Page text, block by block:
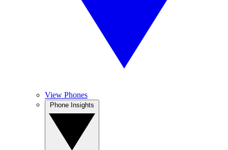
View Phones
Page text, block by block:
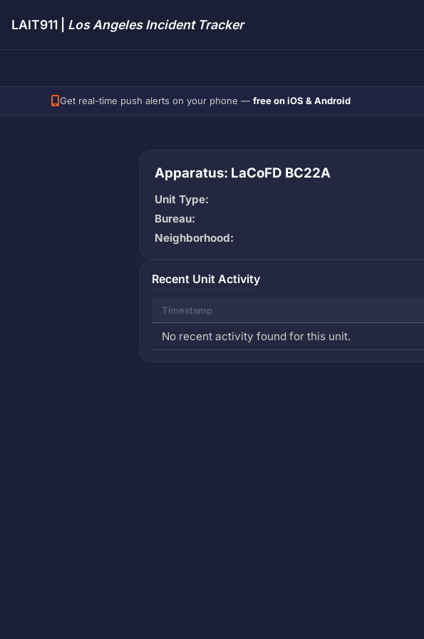
LAIT911 | Los Angeles Incident Tracker
Get real-time push alerts on your phone — free on iOS & Android
Apparatus: LaCoFD BC22A
Unit Type:
Bureau:
Neighborhood:
Recent Unit Activity
Timestamp
No recent activity found for this unit.
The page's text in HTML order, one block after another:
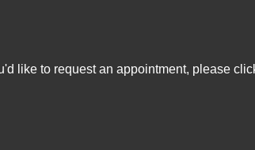
like to request an appointment, please
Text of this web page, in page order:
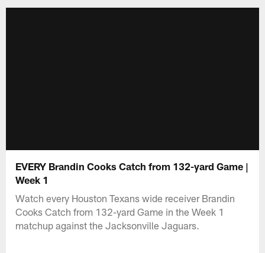
EVERY Brandin Cooks Catch from 132-yard Game |
Week 1
Watch every Houston Texans wide receiver Brandin
Cooks Catch from 132-yard Game in the Week 1
matchup against the Jacksonville Jaguars.
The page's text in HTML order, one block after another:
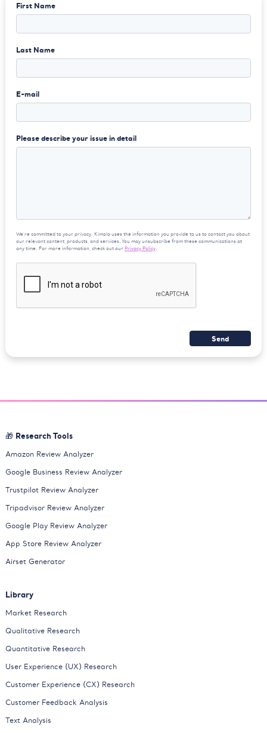
First Name
Last Name
E-mail
Please describe your issue in detail
We're committed to your privacy. Kimola uses the information you provide to us to contact you about
our relevant content, products, and services. You may unsubscribe from these communications at
any time. For more information, check out our Privacy Policy.
Send
🎁 Research Tools
Amazon Review Analyzer
Google Business Review Analyzer
Trustpilot Review Analyzer
Tripadvisor Review Analyzer
Google Play Review Analyzer
App Store Review Analyzer
Airset Generator
Library
Market Research
Qualitative Research
Quantitative Research
User Experience (UX) Research
Customer Experience (CX) Research
Customer Feedback Analysis
Text Analysis
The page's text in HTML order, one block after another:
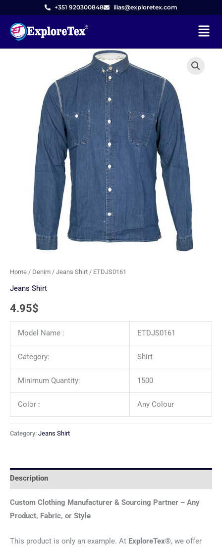
content
+351 920300848 ilias@exploretex.com
Menu
Home / Denim / Jeans Shirt / ETDJS0161
Jeans Shirt
4.95$
Model Name : ETDJS0161
Category: Shirt
Minimum Quantity: 1500
Color : Any Colour
Category: Jeans Shirt
Description
Custom Clothing Manufacturer & Sourcing Partner – Any
Product, Fabric, or Style
This product is only an example. At ExploreTex®, we offer
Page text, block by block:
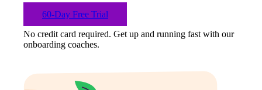
60-Day Free Trial
No credit card required. Get up and running fast with our
onboarding coaches.
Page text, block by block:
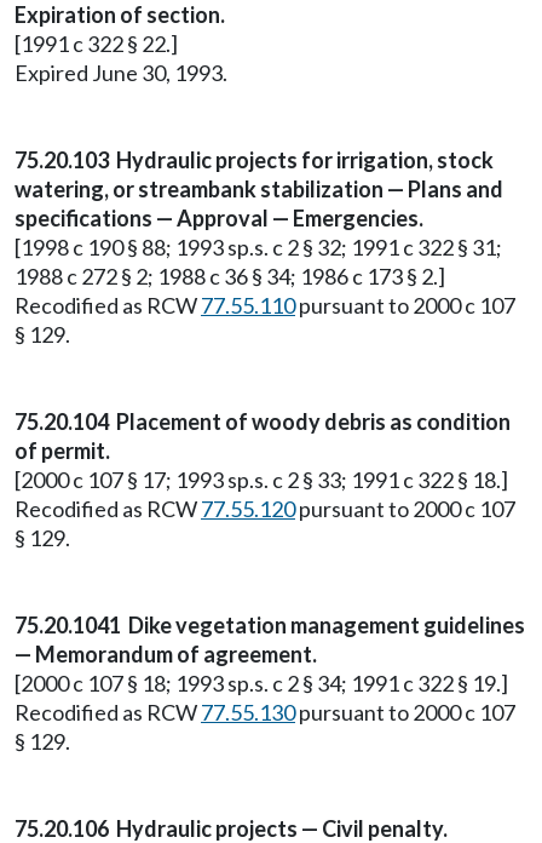
Expiration of section.
[1991 c 322 § 22.]
Expired June 30, 1993.
75.20.103 Hydraulic projects for irrigation, stock
watering, or streambank stabilization — Plans and
specifications — Approval — Emergencies.
[1998 c 190 § 88; 1993 sp.s. c 2 § 32; 1991 c 322 § 31;
1988 c 272 § 2; 1988 c 36 § 34; 1986 c 173 § 2.]
Recodified as RCW77.55.110pursuant to 2000 c 107
§ 129.
75.20.104 Placement of woody debris as condition
of permit.
[2000 c 107 § 17; 1993 sp.s. c 2 § 33; 1991 c 322 § 18.]
Recodified as RCW77.55.120pursuant to 2000 c 107
§ 129.
75.20.1041 Dike vegetation management guidelines
— Memorandum of agreement.
[2000 c 107 § 18; 1993 sp.s. c 2 § 34; 1991 c 322 § 19.]
Recodified as RCW77.55.130pursuant to 2000 c 107
§ 129.
75.20.106 Hydraulic projects — Civil penalty.
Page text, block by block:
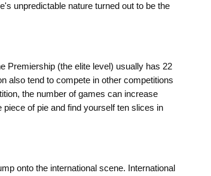
unpredictable nature turned out to be the
Premiership (the elite level) usually has 22
also tend to compete in other competitions
the number of games can increase
of pie and find yourself ten slices in
onto the international scene. International
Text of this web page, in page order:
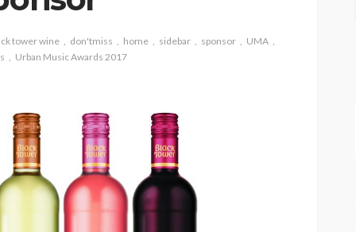
tower wine don'tmiss home sidebar sponsor
UMA
Urban Music Awards 2017
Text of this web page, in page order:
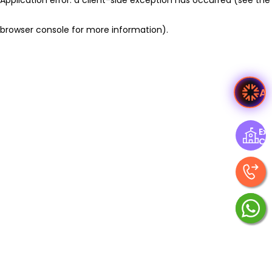
browser console for more information).
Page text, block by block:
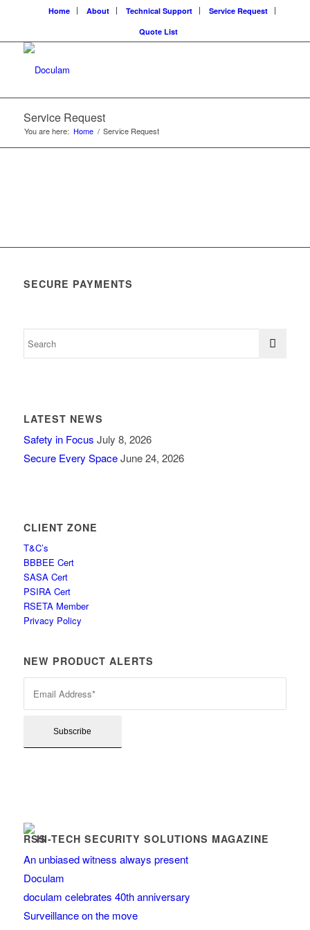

=== EXERCISE PROMPT ===
The answer must be an exact copy of the records, with no pictures in it.

=== ANSWER SPACE ===
Page text, block by block:
View Phones
Page text, block by block:
LAIT911 | Los Angeles Incident Tracker
Get real-time push alerts on your phone — free on iOS & Android
Apparatus: LaCoFD BC22A
Unit Type:
Bureau:
Neighborhood:
Recent Unit Activity
Timestamp
No recent activity found for this unit.
The page's text in HTML order, one block after another:
like to request an appointment, please
Text of this web page, in page order:
EVERY Brandin Cooks Catch from 132-yard Game |
Week 1
Watch every Houston Texans wide receiver Brandin
Cooks Catch from 132-yard Game in the Week 1
matchup against the Jacksonville Jaguars.
The page's text in HTML order, one block after another:
First Name
Last Name
E-mail
Please describe your issue in detail
We're committed to your privacy. Kimola uses the information you provide to us to contact you about
our relevant content, products, and services. You may unsubscribe from these communications at
any time. For more information, check out our Privacy Policy.
Send
🎁 Research Tools
Amazon Review Analyzer
Google Business Review Analyzer
Trustpilot Review Analyzer
Tripadvisor Review Analyzer
Google Play Review Analyzer
App Store Review Analyzer
Airset Generator
Library
Market Research
Qualitative Research
Quantitative Research
User Experience (UX) Research
Customer Experience (CX) Research
Customer Feedback Analysis
Text Analysis
The page's text in HTML order, one block after another:
content
+351 920300848 ilias@exploretex.com
Menu
Home / Denim / Jeans Shirt / ETDJS0161
Jeans Shirt
4.95$
Model Name : ETDJS0161
Category: Shirt
Minimum Quantity: 1500
Color : Any Colour
Category: Jeans Shirt
Description
Custom Clothing Manufacturer & Sourcing Partner – Any
Product, Fabric, or Style
This product is only an example. At ExploreTex®, we offer
Page text, block by block:
60-Day Free Trial
No credit card required. Get up and running fast with our
onboarding coaches.
Page text, block by block:
Expiration of section.
[1991 c 322 § 22.]
Expired June 30, 1993.
75.20.103 Hydraulic projects for irrigation, stock
watering, or streambank stabilization — Plans and
specifications — Approval — Emergencies.
[1998 c 190 § 88; 1993 sp.s. c 2 § 32; 1991 c 322 § 31;
1988 c 272 § 2; 1988 c 36 § 34; 1986 c 173 § 2.]
Recodified as RCW77.55.110pursuant to 2000 c 107
§ 129.
75.20.104 Placement of woody debris as condition
of permit.
[2000 c 107 § 17; 1993 sp.s. c 2 § 33; 1991 c 322 § 18.]
Recodified as RCW77.55.120pursuant to 2000 c 107
§ 129.
75.20.1041 Dike vegetation management guidelines
— Memorandum of agreement.
[2000 c 107 § 18; 1993 sp.s. c 2 § 34; 1991 c 322 § 19.]
Recodified as RCW77.55.130pursuant to 2000 c 107
§ 129.
75.20.106 Hydraulic projects — Civil penalty.
Page text, block by block:
unpredictable nature turned out to be the
Premiership (the elite level) usually has 22
also tend to compete in other competitions
the number of games can increase
of pie and find yourself ten slices in
onto the international scene. International
Text of this web page, in page order:
tower wine don'tmiss home sidebar sponsor
UMA
Urban Music Awards 2017
Text of this web page, in page order:
browser console for more information).
Page text, block by block:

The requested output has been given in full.